The Pegasus Theatre (Θέατρο Πήγασος) is an association of professional and amateur actors. The repertoire is extensive and ranges from plays for children to the interpretation of classical Greek tragedies. The theatre is located in Agias Ekaterinis district, Katerini, Greece.

== History ==
Pegasus Theatre was officially founded in 1982 by students of the Drama School of the National Theatre of Northern Greece. As early as 1980, the first members of the theater started preparatory activities, so that in 2020 the 40th anniversary was celebrated. In the meantime many plays, written by domestic and foreign authors, have been performed. For example:

- Anton Tschechow
- Franz Kafka
- Dario Fo
- Aristophanes
- Sophokles
- Euripides

== Education ==
In addition to the operation of the theatre and the necessary rehearsals, emphasis is placed on the training of the next generation of actors. Divided by age, three groups were formed:
- Children (6 to 12 years)
- Teenagers (13 to 18 years)
- Adults

The children are introduced to the subject with games.

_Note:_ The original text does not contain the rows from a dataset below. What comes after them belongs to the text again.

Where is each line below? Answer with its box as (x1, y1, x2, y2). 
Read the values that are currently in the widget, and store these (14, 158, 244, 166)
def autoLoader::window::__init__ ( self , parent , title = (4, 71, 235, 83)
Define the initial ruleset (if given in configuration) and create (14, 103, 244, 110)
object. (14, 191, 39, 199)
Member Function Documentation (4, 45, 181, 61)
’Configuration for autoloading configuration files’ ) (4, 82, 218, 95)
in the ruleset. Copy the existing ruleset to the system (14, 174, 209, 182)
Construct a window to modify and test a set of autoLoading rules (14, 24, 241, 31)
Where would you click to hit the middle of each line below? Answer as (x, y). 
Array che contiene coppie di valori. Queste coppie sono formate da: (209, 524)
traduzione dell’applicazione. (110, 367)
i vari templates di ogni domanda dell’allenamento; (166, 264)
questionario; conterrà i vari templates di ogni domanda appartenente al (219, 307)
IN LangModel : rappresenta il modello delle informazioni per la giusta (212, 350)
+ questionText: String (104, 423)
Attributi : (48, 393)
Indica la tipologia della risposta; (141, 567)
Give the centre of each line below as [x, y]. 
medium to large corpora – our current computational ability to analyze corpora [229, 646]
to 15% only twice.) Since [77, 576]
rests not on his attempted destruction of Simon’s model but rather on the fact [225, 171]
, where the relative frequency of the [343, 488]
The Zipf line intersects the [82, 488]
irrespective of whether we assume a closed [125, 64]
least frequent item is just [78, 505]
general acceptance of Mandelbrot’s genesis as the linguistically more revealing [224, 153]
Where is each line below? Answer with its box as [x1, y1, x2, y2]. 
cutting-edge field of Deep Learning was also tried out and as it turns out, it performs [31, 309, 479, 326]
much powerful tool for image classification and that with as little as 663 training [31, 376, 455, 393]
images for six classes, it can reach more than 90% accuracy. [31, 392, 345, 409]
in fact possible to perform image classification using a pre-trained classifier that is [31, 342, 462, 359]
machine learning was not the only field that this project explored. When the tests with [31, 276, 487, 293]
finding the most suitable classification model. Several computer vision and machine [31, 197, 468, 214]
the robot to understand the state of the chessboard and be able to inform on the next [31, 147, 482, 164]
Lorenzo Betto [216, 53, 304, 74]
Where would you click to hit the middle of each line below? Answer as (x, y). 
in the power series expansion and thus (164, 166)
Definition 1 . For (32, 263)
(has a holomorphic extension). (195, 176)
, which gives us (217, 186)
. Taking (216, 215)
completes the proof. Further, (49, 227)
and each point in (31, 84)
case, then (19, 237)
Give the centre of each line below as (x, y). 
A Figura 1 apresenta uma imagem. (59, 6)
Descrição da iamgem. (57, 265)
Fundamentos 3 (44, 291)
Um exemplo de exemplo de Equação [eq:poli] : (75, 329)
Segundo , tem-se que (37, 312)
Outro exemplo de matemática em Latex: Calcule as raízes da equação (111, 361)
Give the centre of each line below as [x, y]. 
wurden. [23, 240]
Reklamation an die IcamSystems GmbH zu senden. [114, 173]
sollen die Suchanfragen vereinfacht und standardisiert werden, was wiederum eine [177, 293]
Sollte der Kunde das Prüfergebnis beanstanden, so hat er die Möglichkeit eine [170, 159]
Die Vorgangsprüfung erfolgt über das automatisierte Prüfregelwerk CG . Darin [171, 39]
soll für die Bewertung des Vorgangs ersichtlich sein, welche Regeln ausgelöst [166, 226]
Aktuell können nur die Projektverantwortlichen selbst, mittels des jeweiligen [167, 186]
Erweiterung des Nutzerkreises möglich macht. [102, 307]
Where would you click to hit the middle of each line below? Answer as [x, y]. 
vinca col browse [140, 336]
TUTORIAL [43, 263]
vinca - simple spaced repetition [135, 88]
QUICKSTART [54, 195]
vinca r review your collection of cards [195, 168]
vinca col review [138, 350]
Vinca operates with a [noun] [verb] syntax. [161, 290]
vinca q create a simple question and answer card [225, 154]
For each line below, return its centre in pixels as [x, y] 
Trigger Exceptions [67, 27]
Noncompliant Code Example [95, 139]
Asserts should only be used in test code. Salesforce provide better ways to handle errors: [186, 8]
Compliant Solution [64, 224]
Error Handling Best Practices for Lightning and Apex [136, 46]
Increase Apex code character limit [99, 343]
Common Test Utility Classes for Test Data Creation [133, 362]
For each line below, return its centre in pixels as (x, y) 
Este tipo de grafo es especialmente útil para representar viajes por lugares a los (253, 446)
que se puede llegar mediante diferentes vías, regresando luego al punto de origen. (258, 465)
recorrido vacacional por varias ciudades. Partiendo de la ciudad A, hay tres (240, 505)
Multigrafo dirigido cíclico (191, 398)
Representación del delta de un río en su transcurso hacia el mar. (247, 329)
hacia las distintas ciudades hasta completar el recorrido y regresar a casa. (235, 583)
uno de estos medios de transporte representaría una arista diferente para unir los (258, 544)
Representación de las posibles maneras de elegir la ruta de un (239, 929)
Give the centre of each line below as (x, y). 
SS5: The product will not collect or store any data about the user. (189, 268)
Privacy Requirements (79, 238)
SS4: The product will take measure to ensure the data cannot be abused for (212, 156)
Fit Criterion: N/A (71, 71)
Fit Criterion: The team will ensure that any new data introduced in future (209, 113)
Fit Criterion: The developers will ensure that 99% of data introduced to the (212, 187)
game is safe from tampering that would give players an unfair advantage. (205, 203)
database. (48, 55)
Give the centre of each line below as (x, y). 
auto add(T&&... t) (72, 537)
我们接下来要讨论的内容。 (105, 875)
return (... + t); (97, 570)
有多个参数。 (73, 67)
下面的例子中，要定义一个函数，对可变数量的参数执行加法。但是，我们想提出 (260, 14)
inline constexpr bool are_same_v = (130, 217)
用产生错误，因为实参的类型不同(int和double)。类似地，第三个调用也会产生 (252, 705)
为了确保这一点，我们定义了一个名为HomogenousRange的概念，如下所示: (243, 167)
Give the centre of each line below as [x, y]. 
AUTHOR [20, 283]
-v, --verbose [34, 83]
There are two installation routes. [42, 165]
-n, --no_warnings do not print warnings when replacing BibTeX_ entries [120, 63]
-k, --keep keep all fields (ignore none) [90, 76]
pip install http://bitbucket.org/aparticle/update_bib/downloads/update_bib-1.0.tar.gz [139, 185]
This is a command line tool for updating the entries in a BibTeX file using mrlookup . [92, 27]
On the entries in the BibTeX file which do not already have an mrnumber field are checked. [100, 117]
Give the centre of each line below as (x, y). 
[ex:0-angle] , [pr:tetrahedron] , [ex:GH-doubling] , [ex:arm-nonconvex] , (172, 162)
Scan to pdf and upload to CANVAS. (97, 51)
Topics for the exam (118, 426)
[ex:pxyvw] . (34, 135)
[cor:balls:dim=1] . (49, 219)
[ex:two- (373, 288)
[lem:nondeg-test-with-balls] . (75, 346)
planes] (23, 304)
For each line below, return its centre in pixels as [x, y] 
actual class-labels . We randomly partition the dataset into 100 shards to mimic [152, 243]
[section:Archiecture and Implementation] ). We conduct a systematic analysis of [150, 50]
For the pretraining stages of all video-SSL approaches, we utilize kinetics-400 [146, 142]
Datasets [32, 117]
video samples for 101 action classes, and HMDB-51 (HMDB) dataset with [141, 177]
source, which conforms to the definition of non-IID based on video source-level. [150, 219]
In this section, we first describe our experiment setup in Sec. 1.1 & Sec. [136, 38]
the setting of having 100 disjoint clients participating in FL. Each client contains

Later they learn to use gestures and facial expressions and to improvise. For the teenagers, expression is honed, they are introduced to the art of acting and the history of theatre.

== Performances ==
The theatre group performs mainly in northern Greece, but has also had several performances in other parts of Greece. The adults perform usually two new plays annually. Pegasus Theatre takes place regularly as part of the Olympus Festival.